Everton (4-2-3-1) Robles; Coleman, Jagielka, Funes Mori, Baines; McCarthy, Besic; Lennon, Barkley, Cleverley, Lukaku.

Subs: Stones, Kone, Niasse, Deulofeu, Osman, Howard, Galloway.

11.13am GMT

Good morning and welcome to live coverage of the 47th “must-win game” of Arsenal’s season, and the first actual must-win game. If they don’t take three points at Goodison Park today their title challenge will be over, and their appalling trophy drought under Arsene Wenger will be extended to one season.

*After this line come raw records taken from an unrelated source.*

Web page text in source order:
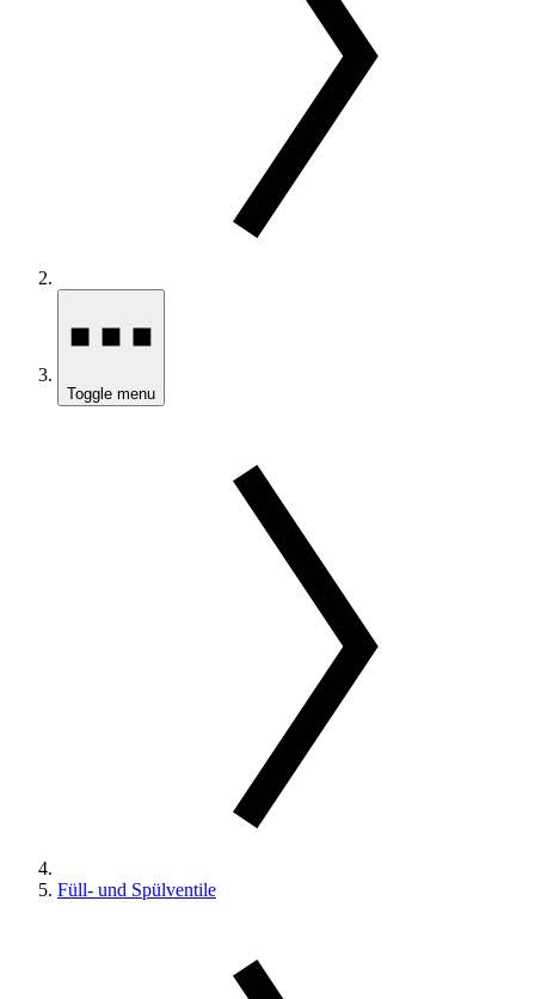
Toggle menu
Füll- und Spülventile
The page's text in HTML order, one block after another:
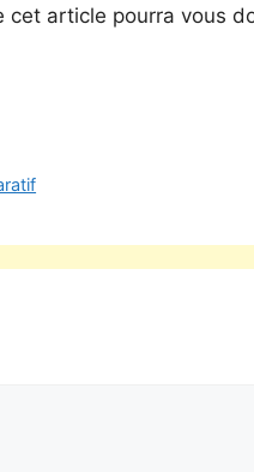
article pourra vous
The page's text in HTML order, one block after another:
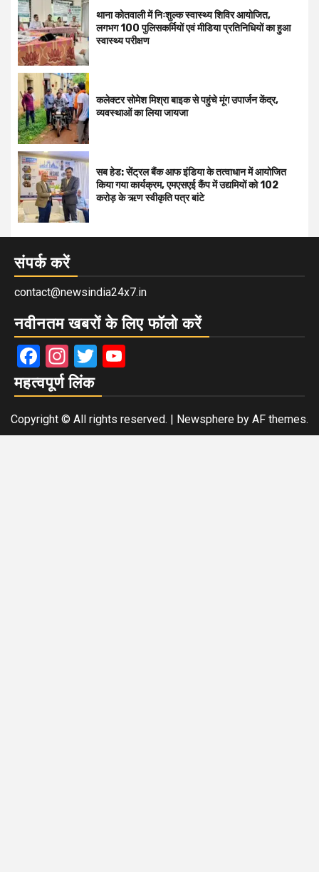
थाना कोतवाली में निःशुल्क स्वास्थ्य शिविर आयोजित,
लगभग 100 पुलिसकर्मियों एवं मीडिया प्रतिनिधियों का हुआ
स्वास्थ्य परीक्षण
कलेक्टर सोमेश मिश्रा बाइक से पहुंचे मूंग उपार्जन केंद्र,
व्यवस्थाओं का लिया जायजा
सब हेड: सेंट्रल बैंक आफ इंडिया के तत्वाधान में आयोजित
किया गया कार्यक्रम, एमएसएई कैंप में उद्यमियों को 102
करोड़ के ऋण स्वीकृति पत्र बांटे
संपर्क करें
contact@newsindia24x7.in
नवीनतम खबरों के लिए फॉलो करें
Facebook
Instagram
Twitter
महत्वपूर्ण लिंक
Copyright © All rights reserved. | Newsphere by AF themes.
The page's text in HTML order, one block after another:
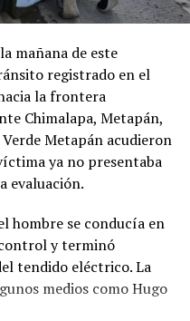
mañana de este
registrado en el
la frontera
Chimalapa, Metapán,
Metapán acudieron
ya no presentaba
evaluación.
hombre se conducía en
y terminó
tendido eléctrico. La
medios como Hugo
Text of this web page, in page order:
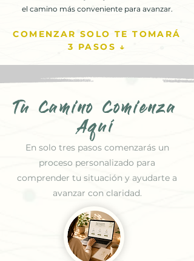
el camino más conveniente para avanzar.
COMENZAR SOLO TE TOMARÁ
3 PASOS ↓
Tu Camino Comienza
Aquí
En solo tres pasos comenzarás un
proceso personalizado para
comprender tu situación y ayudarte a
avanzar con claridad.
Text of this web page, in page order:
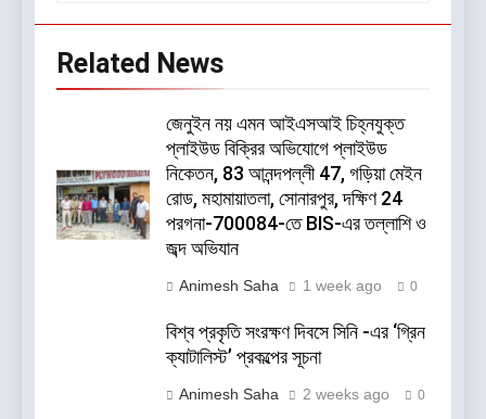
Related News
জেনুইন নয় এমন আইএসআই চিহ্নযুক্ত
প্লাইউড বিক্রির অভিযোগে প্লাইউড
নিকেতন, 83 আনন্দপল্লী 47, গড়িয়া মেইন
রোড, মহামায়াতলা, সোনারপুর, দক্ষিণ 24
পরগনা-700084-তে BIS-এর তল্লাশি ও
জব্দ অভিযান
Animesh Saha 1 week ago 0
বিশ্ব প্রকৃতি সংরক্ষণ দিবসে সিনি -এর ‘গ্রিন
ক্যাটালিস্ট’ প্রকল্পের সূচনা
Animesh Saha 2 weeks ago 0
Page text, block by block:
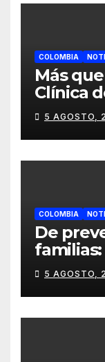
COLOMBIA
Más
Clínica
5 AGOSTO,
COLOMBIA
De
5 AGOSTO,
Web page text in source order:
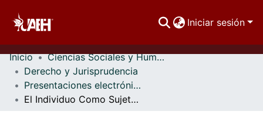
Iniciar sesión
Comunidades
Buscar Por
Inicio
Ciencias Sociales y Humanidades
Derecho y Jurisprudencia
Presentaciones electrónicas
El Individuo Como Sujeto De Derecho Internacional Público.
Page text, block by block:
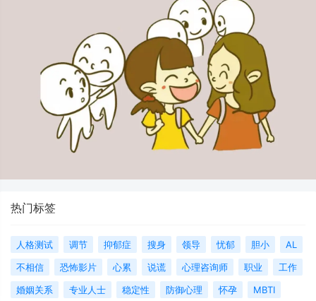
热门标签
人格测试 调节 抑郁症 搜身 领导 忧郁 胆小
AL
不相信
恐怖影片 心累 说谎 心理咨询师 职业
工作
婚姻关系
专业人士 稳定性 防御心理 怀孕 MBTI
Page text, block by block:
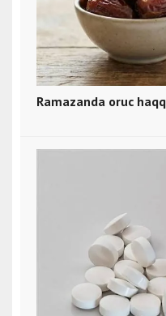
Ramazanda oruc
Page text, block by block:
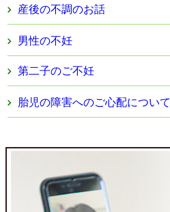
産後の不調のお話
男性の不妊
第二子のご不妊
胎児の障害へのご心配について
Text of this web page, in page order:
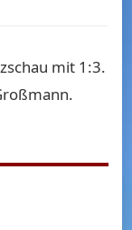
mit 1:3.
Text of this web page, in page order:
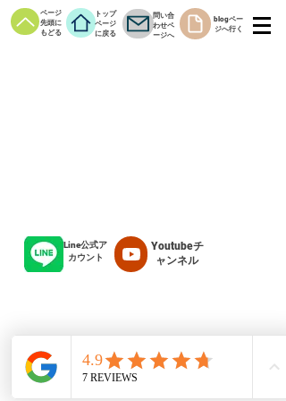
ページ
先頭に
もどる
トップ
ページ
に戻る
問い合
わせペ
ージへ
blogペー
ジへ行く
Line公式ア
カウント
Youtubeチ
ャンネル
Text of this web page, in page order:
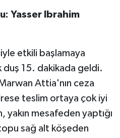
Yasser Ibrahim
etkili başlamaya
duş 15. dakikada geldi.
Attia'nın ceza
teslim ortaya çok iyi
yakın mesafeden yaptığı
sağ alt köşeden
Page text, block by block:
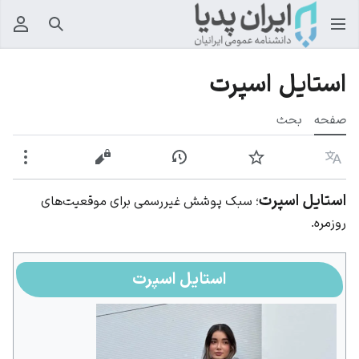
جستجو
استایل اسپرت
صفحه بحث
زبان پیگیری نمایش تاریخچهنمایش مبدأ
استایل اسپرت؛ سبک پوشش غیررسمی برای موقعیت‌های
روزمره.
استایل اسپرت
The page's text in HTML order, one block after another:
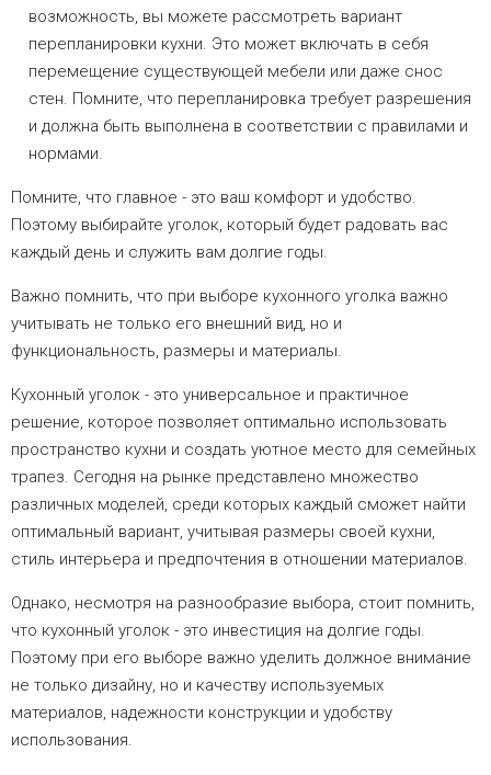
возможность, вы можете рассмотреть вариант
перепланировки кухни. Это может включать в себя
перемещение существующей мебели или даже снос
стен. Помните, что перепланировка требует разрешения
и должна быть выполнена в соответствии с правилами и
нормами.
Помните, что главное - это ваш комфорт и удобство.
Поэтому выбирайте уголок, который будет радовать вас
каждый день и служить вам долгие годы.
Важно помнить, что при выборе кухонного уголка важно
учитывать не только его внешний вид, но и
функциональность, размеры и материалы.
Кухонный уголок - это универсальное и практичное
решение, которое позволяет оптимально использовать
пространство кухни и создать уютное место для семейных
трапез. Сегодня на рынке представлено множество
различных моделей, среди которых каждый сможет найти
оптимальный вариант, учитывая размеры своей кухни,
стиль интерьера и предпочтения в отношении материалов.
Однако, несмотря на разнообразие выбора, стоит помнить,
что кухонный уголок - это инвестиция на долгие годы.
Поэтому при его выборе важно уделить должное внимание
не только дизайну, но и качеству используемых
материалов, надежности конструкции и удобству
использования.

The farcical hounding of Wenger by people who would struggle to walk a metre in his shoes without suffering a breakdown, never mind a mile a day for 20 years, has become increasingly unpleasant in recent weeks. It’s a consequence of our tediously demanding, entitled culture, and something that most concerned will eventually look back on with regret.

10.18am GMT

Rob will be here soon enough. In the meantime, read Andy Hunter’s piece with Romelu Lukaku, who has picture-perfect vision and admits Everton have been off colour for just too long.

Romelu Lukaku relives that barnstorming moment against Chelsea in photographic detail, providing a frame-by-frame account of the goal that illuminated last Saturday’s FA Cup quarter-final and brought thebillionaire Farhad Moshiri the first return on his investment in Everton.

“When I got the ball from Ross [Barkley] I thought he’d get back into the box but I looked up and he was not there,” the Belgium international begins. Methodically, and in more time than it took to shrug aside César Azpilicueta, evade Branislav Ivanovic’s tackle, step inside Mikel John Obi, twist Gary Cahill one way then another and find Thibaut Courtois’s bottom corner, Lukaku then explains the thought process behind his 24th goal of a season that has seen him blossom as a centre-forward. It was not fuelled by anger, something Alan Shearer suggested in analysis that the striker needs more of. “If I’m angry then it’s difficult to play,” he responds. It was intelligence.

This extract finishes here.